〈〈胡塞爾的速寫體〉:平時的書寫與自我對話中的思想〉2026-02-03
大學時,在現象學的課堂上,讀到了一篇德國哲學學者,漢斯永那.斯普(Hans Rainer Sepp)寫的胡塞爾介紹文章〈胡塞爾的速寫體〉。這篇文章沒有嚴謹的哲學論述,也不能算是哲學趣聞或哲學家八卦,更像是--會讓我聯想到羅蘭.巴特所謂的「傳記微素」的--一些零碎的細節、非整體性敘事的作家生活點滴。但在這些看似過於細碎的介紹之間,斯普卻細緻地談論了書寫與哲學在胡塞爾身上的連結。
胡塞爾的速寫體
那篇文章的第一段是這麼說的:「現象學的奠基者胡塞爾 (1859-1938) 是使用加比斯伯格 (Gabelsberger) 速寫體的知名人物之一,他無數的手稿大多是以這種速寫體寫成的。」
對一般的讀者而言,我們不會知道加比斯伯格速寫體,也不會覺得這是一件多麼重要的事。但斯普認為,速寫體的表達方式,與胡塞爾的哲學有十分緊密的關聯。
斯普指出,胡塞爾使用一種對話式的思想形式從事他的現象學研究,而他的速寫體,不只是在用精簡的方式記錄下其自我對話的思想路徑,更是一種真正的「思想工具」,讓他透過書寫,完成自己的思想。
除了哲學手稿之外,胡塞爾也會用速寫體記下一種類似日記的雜記,或註解自己的個人藏書。因此,對於胡塞爾的研究者來說,有非常多重要的文獻資料都需要透過這種速寫體來進入。
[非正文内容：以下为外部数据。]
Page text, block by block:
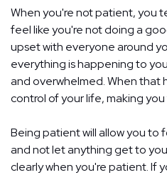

不過,這種速寫體的學習也並不容易,根據作者的說法,如果一個人(我想應該是指精熟德文的研究者)每天花兩到三小時學習弗萊堡的胡塞爾資料中心使用的《加比斯伯格速成》教科書,將可以在四到六星期間開始閱讀一般的加比斯伯格速寫體,若要熟悉胡塞爾的速寫體風格(包括一些他常用的個人簡記),還需要再花額外六到八週的時間。
平時的書寫,是哲學家思想的核心
當時看完這篇文章,心裡的想法不多,主要的體會是強化了那種「書寫習慣與工具會影響一個人思考」的想法--那篇文章甚至鉅細靡遺地將胡塞爾手稿的大小、習慣的墨水顏色、公開宣讀的手稿中間往往有折線等細節介紹了出來。
但當我最近開始讀《卡片盒筆記》後,我看到了這篇文章能夠讀出的另一個重點。胡塞爾的速寫體之所以對他本人以及研究者而言如此重要,還因為那些速寫體手稿,會自己連結成一個思考體系。因為文章並不是從我們拿出一張白紙或在電腦上打開一個空白頁面時才開始,而是在我們每一次紀錄筆記的時刻,文章的芽就已經開始發生。
就像艾倫斯(Sönke Ahrens)會指出,相較於把重點放在最後要完成的那篇(通常相對較長)的文章上面,其實平時的筆記才是構成文章最重要的部分。胡塞爾的工作方式或許也是秉持著相似的理念,很多時候,他負責的是把要處理的問題架構、關鍵概念寫出來,後續的資料整理和完稿成書,則都由學生來完成。
在文章的最後,斯普引用了與胡塞爾特別親近的私人研究助理芬克(Eugen Fink,胡塞爾的部分著作由他來完成,在胡塞爾全集的編撰與速寫體的轉譯上,也扮演了相當重要的角色)對其老師的形容:
「胡塞爾真正的存在形式並非學術上的教師,亦非哲學書籍的作者;……是寫下數千頁速寫稿的獨白者,日復一日,直至燈火熄滅。」這也意味著,在這些與胡塞爾最為接近的人看來,這些速寫稿,才是其真正思想的存放與展現之地,也才是胡塞爾研究名符其實的「第一手資料」。